[Listed records]

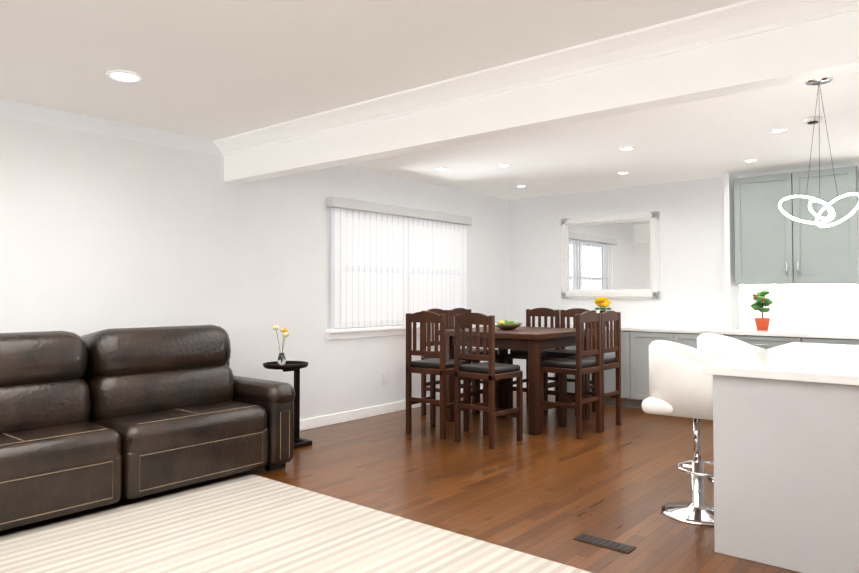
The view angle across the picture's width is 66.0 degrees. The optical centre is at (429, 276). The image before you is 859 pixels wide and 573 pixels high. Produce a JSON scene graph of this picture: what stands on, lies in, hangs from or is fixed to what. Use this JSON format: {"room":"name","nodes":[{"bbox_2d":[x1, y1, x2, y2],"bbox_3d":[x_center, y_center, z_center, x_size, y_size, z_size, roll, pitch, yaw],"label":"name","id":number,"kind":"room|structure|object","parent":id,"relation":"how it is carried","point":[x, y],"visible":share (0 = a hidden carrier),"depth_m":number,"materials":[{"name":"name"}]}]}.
{"room":"dining room","nodes":[
{"label":"dining room","id":0,"kind":"room"},
{"bbox_2d":[0,98,509,419],"bbox_3d":[-2.511,0.126,4.800,0.180,2.560,11.410,-1,-2,40],"label":"wall","id":1,"kind":"structure","parent":0,"point":[99,231],"depth_m":5.42,"materials":[{"name":"paint"}]},
{"bbox_2d":[0,99,211,153],"bbox_3d":[-3.896,-1.139,3.104,0.105,0.118,6.620,-1,-2,40],"label":"crown molding","id":2,"kind":"structure","parent":1,"relation":"attached to","point":[117,132],"depth_m":4.76,"materials":[{"name":"white paint"}]},
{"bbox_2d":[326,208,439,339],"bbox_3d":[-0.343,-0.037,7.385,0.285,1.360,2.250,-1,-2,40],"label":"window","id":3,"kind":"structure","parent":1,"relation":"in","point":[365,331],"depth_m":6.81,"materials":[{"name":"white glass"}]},
{"bbox_2d":[326,196,471,327],"bbox_3d":[-0.242,-0.114,7.304,0.103,1.280,2.290,-1,-2,40],"label":"vertical blinds","id":4,"kind":"object","parent":3,"relation":"attached to","point":[392,264],"visible":0.88,"depth_m":7.11,"materials":[{"name":"plastic"}]},
{"bbox_2d":[382,373,387,384],"bbox_3d":[-0.475,1.096,7.082,0.009,0.120,0.080,-1,-2,40],"label":"outlet","id":5,"kind":"object","parent":1,"relation":"attached to","point":[384,378],"visible":1,"depth_m":7.07,"materials":[{"name":"paint"}]},
{"bbox_2d":[300,386,482,430],"bbox_3d":[-2.436,1.354,4.706,0.015,0.100,11.050,-1,-2,40],"label":"baseboard","id":6,"kind":"structure","parent":1,"relation":"attached to","point":[324,420],"depth_m":6.72,"materials":[{"name":"white wood"}]},
{"bbox_2d":[213,0,858,156],"bbox_3d":[0.418,-1.122,3.759,5.670,0.118,0.105,-1,-2,40],"label":"crown molding","id":7,"kind":"structure","parent":1,"relation":"attached to","point":[735,21],"depth_m":3.50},
{"bbox_2d":[224,11,858,183],"bbox_3d":[0.496,-1.014,3.850,5.700,0.330,0.140,-1,-2,40],"label":"header","id":8,"kind":"object","parent":1,"relation":"attached to","point":[819,49],"visible":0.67,"depth_m":3.46,"materials":[{"name":"white paint"}]},
{"bbox_2d":[0,391,800,572],"bbox_3d":[-0.001,1.412,2.686,6.700,0.120,11.410,-1,-2,40],"label":"floor","id":9,"kind":"structure","parent":0,"point":[553,491],"depth_m":4.52,"materials":[{"name":"brown wood"}]},
{"bbox_2d":[0,325,294,530],"bbox_3d":[-2.126,0.868,4.241,1.000,1.048,2.470,-1,-2,40],"label":"sofa","id":10,"kind":"object","parent":9,"relation":"on","point":[101,418],"depth_m":4.13,"materials":[{"name":"brown leather"}]},
{"bbox_2d":[263,361,311,448],"bbox_3d":[-1.223,1.082,5.624,0.380,0.692,0.380,-1,-2,40],"label":"side table","id":11,"kind":"object","parent":9,"relation":"on","point":[296,367],"visible":0.77,"depth_m":5.69,"materials":[{"name":"brown wood"}]},
{"bbox_2d":[272,325,288,364],"bbox_3d":[-1.250,0.583,5.633,0.133,0.341,0.147,-1,-2,40],"label":"flowers","id":12,"kind":"object","parent":11,"relation":"on","point":[281,357],"visible":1,"depth_m":5.61,"materials":[{"name":"yellow plant"}]},
{"bbox_2d":[0,474,591,572],"bbox_3d":[-1.260,1.331,2.140,3.200,0.014,3.900,-1,-2,40],"label":"rug","id":13,"kind":"object","parent":9,"relation":"on","point":[251,523],"visible":1,"depth_m":3.39,"materials":[{"name":"beige fabric"}]},
{"bbox_2d":[406,312,468,438],"bbox_3d":[0.075,0.881,6.125,0.420,1.120,0.430,-1,-2,35],"label":"dining chair","id":14,"kind":"object","parent":9,"relation":"on","point":[442,366],"visible":0.9,"depth_m":5.99,"materials":[{"name":"brown wood"}]},
{"bbox_2d":[421,309,476,414],"bbox_3d":[0.208,0.905,7.040,0.430,1.120,0.420,-1,-2,40],"label":"dining chair","id":15,"kind":"object","parent":9,"relation":"on","point":[472,393],"visible":0.31,"depth_m":7.03,"materials":[{"name":"brown wood"}]},
{"bbox_2d":[448,308,499,413],"bbox_3d":[0.487,0.914,7.381,0.430,1.120,0.420,-1,-2,39],"label":"dining chair","id":16,"kind":"object","parent":9,"relation":"on","point":[454,311],"visible":0.29,"depth_m":7.38,"materials":[{"name":"brown wood"}]},
{"bbox_2d":[454,313,522,448],"bbox_3d":[0.514,0.872,5.762,0.420,1.120,0.430,-1,-2,44],"label":"dining chair","id":17,"kind":"object","parent":9,"relation":"on","point":[489,372],"visible":1,"depth_m":5.67,"materials":[{"name":"brown wood"}]},
{"bbox_2d":[438,326,593,434],"bbox_3d":[0.895,1.000,6.755,1.160,0.915,1.160,-1,-2,40],"label":"dining table","id":18,"kind":"object","parent":9,"relation":"on","point":[533,341],"visible":0.65,"depth_m":6.29,"materials":[{"name":"brown wood"}]},
{"bbox_2d":[495,320,521,329],"bbox_3d":[0.792,0.492,6.723,0.300,0.092,0.300,-1,-2,40],"label":"centerpiece","id":19,"kind":"object","parent":18,"relation":"on","point":[507,325],"visible":0.98,"depth_m":6.64,"materials":[{"name":"green ceramic"}]},
{"bbox_2d":[508,308,559,408],"bbox_3d":[1.176,0.915,7.446,0.420,1.120,0.430,-1,-2,39],"label":"dining chair","id":20,"kind":"object","parent":9,"relation":"on","point":[533,313],"visible":0.52,"depth_m":7.46,"materials":[{"name":"brown wood"}]},
{"bbox_2d":[543,308,595,416],"bbox_3d":[1.518,0.908,7.163,0.420,1.120,0.430,-1,-2,40],"label":"dining chair","id":21,"kind":"object","parent":9,"relation":"on","point":[562,352],"visible":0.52,"depth_m":7.16,"materials":[{"name":"brown wood"}]},
{"bbox_2d":[540,311,601,438],"bbox_3d":[1.301,0.881,6.135,0.430,1.120,0.420,-1,-2,41],"label":"dining chair","id":22,"kind":"object","parent":9,"relation":"on","point":[578,367],"visible":0.94,"depth_m":6.04,"materials":[{"name":"brown wood"}]},
{"bbox_2d":[564,310,620,430],"bbox_3d":[1.581,0.890,6.474,0.430,1.120,0.420,-1,-2,40],"label":"dining chair","id":23,"kind":"object","parent":9,"relation":"on","point":[608,363],"visible":0.58,"depth_m":6.43,"materials":[{"name":"brown wood"}]},
{"bbox_2d":[553,328,636,407],"bbox_3d":[2.041,1.057,7.878,1.029,0.860,0.460,-1,-2,40],"label":"base cabinet","id":24,"kind":"object","parent":9,"relation":"on","point":[636,341],"depth_m":7.47,"materials":[{"name":"grey paint"}]},
{"bbox_2d":[553,324,725,334],"bbox_3d":[2.388,0.598,7.595,1.970,0.038,0.470,-1,-2,40],"label":"countertop","id":25,"kind":"structure","parent":24,"relation":"on","point":[631,328],"depth_m":7.25,"materials":[{"name":"white stone"}]},
{"bbox_2d":[594,297,610,324],"bbox_3d":[2.067,0.415,7.886,0.194,0.339,0.206,-1,-2,40],"label":"sunflowers","id":26,"kind":"object","parent":25,"relation":"on","point":[603,302],"visible":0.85,"depth_m":7.85,"materials":[{"name":"yellow plant"}]},
{"bbox_2d":[574,534,635,553],"bbox_3d":[0.895,1.366,3.392,0.300,0.008,0.100,-1,-2,40],"label":"floor vent","id":27,"kind":"object","parent":9,"relation":"in","point":[609,544],"visible":1,"depth_m":3.38,"materials":[{"name":"black plastic"}]},
{"bbox_2d":[637,332,720,407],"bbox_3d":[2.742,1.042,7.297,1.029,0.860,0.460,-1,-2,40],"label":"base cabinet","id":28,"kind":"object","parent":9,"relation":"on","point":[644,339],"depth_m":7.30,"materials":[{"name":"grey paint"}]},
{"bbox_2d":[642,340,724,525],"bbox_3d":[1.538,0.883,3.882,0.470,1.000,0.530,-1,-2,35],"label":"bar stool","id":29,"kind":"object","parent":9,"relation":"on","point":[680,384],"visible":0.79,"depth_m":3.75,"materials":[{"name":"silver metal"}]},
{"bbox_2d":[697,333,764,482],"bbox_3d":[2.103,0.900,4.563,0.470,1.000,0.530,-1,-2,45],"label":"bar stool","id":30,"kind":"object","parent":9,"relation":"on","point":[722,346],"visible":0.15,"depth_m":4.64,"materials":[{"name":"silver metal"}]},
{"bbox_2d":[727,336,801,348],"bbox_3d":[3.409,1.020,6.653,0.700,0.870,0.600,-1,-2,40],"label":"base cabinet","id":31,"kind":"object","parent":9,"relation":"on","point":[767,339],"depth_m":6.39,"materials":[{"name":"grey paint"}]},
{"bbox_2d":[722,328,858,339],"bbox_3d":[4.450,0.540,5.793,3.416,0.040,0.615,-1,-2,40],"label":"countertop","id":32,"kind":"structure","parent":31,"relation":"on","point":[810,334],"depth_m":6.30,"materials":[{"name":"white stone"}]},
{"bbox_2d":[751,290,772,329],"bbox_3d":[3.400,0.342,6.779,0.201,0.403,0.205,-1,-2,40],"label":"potted plant","id":33,"kind":"object","parent":32,"relation":"on","point":[762,323],"visible":1,"depth_m":6.73,"materials":[{"name":"plant"}]},
{"bbox_2d":[818,299,828,331],"bbox_3d":[3.834,0.378,6.447,0.096,0.315,0.095,-1,-2,40],"label":"bottle","id":34,"kind":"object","parent":32,"relation":"on","point":[823,318],"depth_m":6.41,"materials":[{"name":"white plastic"}]},
{"bbox_2d":[709,374,858,572],"bbox_3d":[2.326,0.942,3.841,0.708,0.880,2.004,-1,-2,40],"label":"kitchen island","id":35,"kind":"object","parent":9,"relation":"on","point":[786,449],"depth_m":3.08,"materials":[{"name":"grey paint"}]},
{"bbox_2d":[703,342,858,385],"bbox_3d":[2.309,0.481,3.867,0.740,0.042,2.070,-1,-2,40],"label":"island countertop","id":36,"kind":"structure","parent":35,"relation":"on","point":[829,364],"depth_m":3.32,"materials":[{"name":"white stone"}]},
{"bbox_2d":[802,336,858,344],"bbox_3d":[3.871,1.010,6.271,0.618,0.870,0.600,-1,-2,40],"label":"base cabinet","id":37,"kind":"object","parent":9,"relation":"on","point":[847,342],"depth_m":6.05,"materials":[{"name":"grey paint"}]},
{"bbox_2d":[0,0,858,199],"bbox_3d":[-0.001,-1.267,2.755,6.700,0.120,11.410,-1,-2,40],"label":"ceiling","id":38,"kind":"structure","parent":0,"point":[212,70],"depth_m":3.95,"materials":[{"name":"paint"}]},
{"bbox_2d":[106,70,141,82],"bbox_3d":[-1.775,-1.175,3.852,0.222,0.021,0.203,-1,-2,40],"label":"recessed light","id":39,"kind":"object","parent":38,"relation":"in","point":[124,76],"depth_m":3.87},
{"bbox_2d":[499,164,510,166],"bbox_3d":[0.747,-1.105,6.536,0.125,0.021,0.136,-1,-2,40],"label":"recessed light","id":40,"kind":"object","parent":38,"relation":"in","point":[502,165],"depth_m":6.58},
{"bbox_2d":[620,147,633,150],"bbox_3d":[1.728,-1.125,5.780,0.123,0.021,0.143,-1,-2,40],"label":"recessed light","id":41,"kind":"object","parent":38,"relation":"in","point":[624,148],"depth_m":5.81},
{"bbox_2d":[744,159,757,161],"bbox_3d":[3.053,-1.111,6.288,0.120,0.021,0.144,-1,-2,40],"label":"recessed light","id":42,"kind":"object","parent":38,"relation":"in","point":[748,160],"depth_m":6.33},
{"bbox_2d":[770,128,786,132],"bbox_3d":[2.707,-1.142,5.124,0.111,0.021,0.149,-1,-2,40],"label":"recessed light","id":43,"kind":"object","parent":38,"relation":"in","point":[777,130],"depth_m":5.16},
{"bbox_2d":[803,116,821,123],"bbox_3d":[2.792,-1.135,4.821,0.120,0.038,0.120,-1,-2,40],"label":"smoke detector","id":44,"kind":"object","parent":38,"relation":"attached to","point":[810,120],"visible":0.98,"depth_m":4.79,"materials":[{"name":"white plastic"}]},
{"bbox_2d":[779,76,858,226],"bbox_3d":[2.305,-0.730,3.916,0.423,0.892,0.260,-1,-2,40],"label":"pendant","id":45,"kind":"object","parent":38,"relation":"hanging from","point":[819,82],"visible":0.98,"depth_m":3.90,"materials":[{"name":"silver metal"}]},
{"bbox_2d":[509,163,858,382],"bbox_3d":[3.652,0.183,6.984,6.520,2.560,0.180,-1,-2,40],"label":"wall","id":46,"kind":"structure","parent":0,"point":[692,255],"depth_m":7.73,"materials":[{"name":"paint"}]},
{"bbox_2d":[513,382,552,390],"bbox_3d":[1.418,1.457,8.676,0.820,0.100,0.015,-1,-2,40],"label":"baseboard","id":47,"kind":"structure","parent":46,"relation":"attached to","point":[524,384],"depth_m":8.80,"materials":[{"name":"white wood"}]},
{"bbox_2d":[561,211,659,298],"bbox_3d":[2.173,-0.239,8.071,1.270,1.020,0.045,-1,-2,40],"label":"wall mirror","id":48,"kind":"object","parent":46,"relation":"attached to","point":[616,256],"visible":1,"depth_m":8.04,"materials":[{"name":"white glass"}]},
{"bbox_2d":[734,166,858,284],"bbox_3d":[3.665,-0.468,6.625,1.080,1.108,0.376,-1,-2,40],"label":"upper cabinet","id":49,"kind":"object","parent":46,"relation":"attached to","point":[774,245],"visible":1,"depth_m":6.49,"materials":[{"name":"grey paint"}]},
{"bbox_2d":[738,284,858,330],"bbox_3d":[4.643,0.293,6.033,3.416,0.460,0.008,-1,-2,40],"label":"backsplash","id":50,"kind":"structure","parent":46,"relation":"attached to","point":[795,307],"depth_m":6.74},
{"bbox_2d":[724,172,738,329],"bbox_3d":[3.214,0.184,7.035,0.050,2.560,0.300,-1,-2,40],"label":"wall","id":51,"kind":"structure","parent":0,"point":[731,305],"depth_m":6.95,"materials":[{"name":"paint"}]}
]}

[/Listed records]

■ Action item
Where the word "yellow" shows up in a line of the entries above, copy that line.

■ Written solution
{"bbox_2d":[272,325,288,364],"bbox_3d":[-1.250,0.583,5.633,0.133,0.341,0.147,-1,-2,40],"label":"flowers","id":12,"kind":"object","parent":11,"relation":"on","point":[281,357],"visible":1,"depth_m":5.61,"materials":[{"name":"yellow plant"}]},
{"bbox_2d":[594,297,610,324],"bbox_3d":[2.067,0.415,7.886,0.194,0.339,0.206,-1,-2,40],"label":"sunflowers","id":26,"kind":"object","parent":25,"relation":"on","point":[603,302],"visible":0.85,"depth_m":7.85,"materials":[{"name":"yellow plant"}]},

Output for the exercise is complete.